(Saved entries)

==*==

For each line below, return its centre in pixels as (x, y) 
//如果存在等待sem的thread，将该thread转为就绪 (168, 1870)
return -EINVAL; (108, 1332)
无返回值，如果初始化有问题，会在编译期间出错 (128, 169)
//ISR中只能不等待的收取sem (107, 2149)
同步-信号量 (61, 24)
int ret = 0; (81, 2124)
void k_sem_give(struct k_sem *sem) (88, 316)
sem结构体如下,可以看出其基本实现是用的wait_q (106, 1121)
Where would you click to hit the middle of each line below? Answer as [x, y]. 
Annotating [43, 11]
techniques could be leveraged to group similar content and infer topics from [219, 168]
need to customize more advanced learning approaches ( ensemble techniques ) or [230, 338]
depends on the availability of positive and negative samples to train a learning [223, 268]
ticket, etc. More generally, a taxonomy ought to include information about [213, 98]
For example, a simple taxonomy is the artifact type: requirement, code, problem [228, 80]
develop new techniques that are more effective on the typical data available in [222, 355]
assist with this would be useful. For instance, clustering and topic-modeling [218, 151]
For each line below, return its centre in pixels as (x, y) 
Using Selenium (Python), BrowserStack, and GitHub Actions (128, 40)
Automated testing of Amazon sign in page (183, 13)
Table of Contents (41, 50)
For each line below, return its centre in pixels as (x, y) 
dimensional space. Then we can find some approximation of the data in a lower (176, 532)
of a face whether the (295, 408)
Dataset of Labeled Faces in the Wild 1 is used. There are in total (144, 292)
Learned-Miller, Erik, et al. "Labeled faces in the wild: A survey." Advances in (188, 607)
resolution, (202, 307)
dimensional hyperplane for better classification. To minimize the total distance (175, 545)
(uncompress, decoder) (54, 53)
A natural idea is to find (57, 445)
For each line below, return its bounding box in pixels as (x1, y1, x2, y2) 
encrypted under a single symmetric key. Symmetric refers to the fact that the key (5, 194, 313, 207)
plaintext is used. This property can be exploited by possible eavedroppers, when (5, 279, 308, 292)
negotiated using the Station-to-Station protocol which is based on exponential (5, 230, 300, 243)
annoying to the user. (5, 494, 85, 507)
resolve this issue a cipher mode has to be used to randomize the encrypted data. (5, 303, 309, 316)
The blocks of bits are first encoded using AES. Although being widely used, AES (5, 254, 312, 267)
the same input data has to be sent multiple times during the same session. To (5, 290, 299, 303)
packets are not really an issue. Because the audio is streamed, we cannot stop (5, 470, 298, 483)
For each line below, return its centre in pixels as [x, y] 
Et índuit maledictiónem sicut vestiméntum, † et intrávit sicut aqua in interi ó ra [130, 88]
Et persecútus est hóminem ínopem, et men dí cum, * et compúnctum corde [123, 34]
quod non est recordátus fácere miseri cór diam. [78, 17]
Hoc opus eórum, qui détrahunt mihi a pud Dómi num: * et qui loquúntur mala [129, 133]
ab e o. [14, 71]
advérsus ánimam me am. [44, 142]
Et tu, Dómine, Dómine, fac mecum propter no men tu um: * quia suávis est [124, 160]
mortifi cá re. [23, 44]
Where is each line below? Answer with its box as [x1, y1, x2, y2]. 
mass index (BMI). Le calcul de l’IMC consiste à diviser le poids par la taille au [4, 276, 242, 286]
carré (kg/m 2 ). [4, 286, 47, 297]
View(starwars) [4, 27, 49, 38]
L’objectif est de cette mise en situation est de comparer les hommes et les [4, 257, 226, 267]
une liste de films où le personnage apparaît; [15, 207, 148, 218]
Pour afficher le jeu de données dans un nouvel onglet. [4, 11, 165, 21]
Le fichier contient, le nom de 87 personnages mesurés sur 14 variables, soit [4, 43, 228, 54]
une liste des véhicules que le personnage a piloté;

==*==

- _EXERCISE INSTRUCTIONS_
Find the lines that mention "Answer" in the entries and show them.

- _EXERCISE SOLUTION_
Where would you click to hit the middle of each line below? Answer as [x, y]. 
Where is each line below? Answer with its box as [x1, y1, x2, y2]. 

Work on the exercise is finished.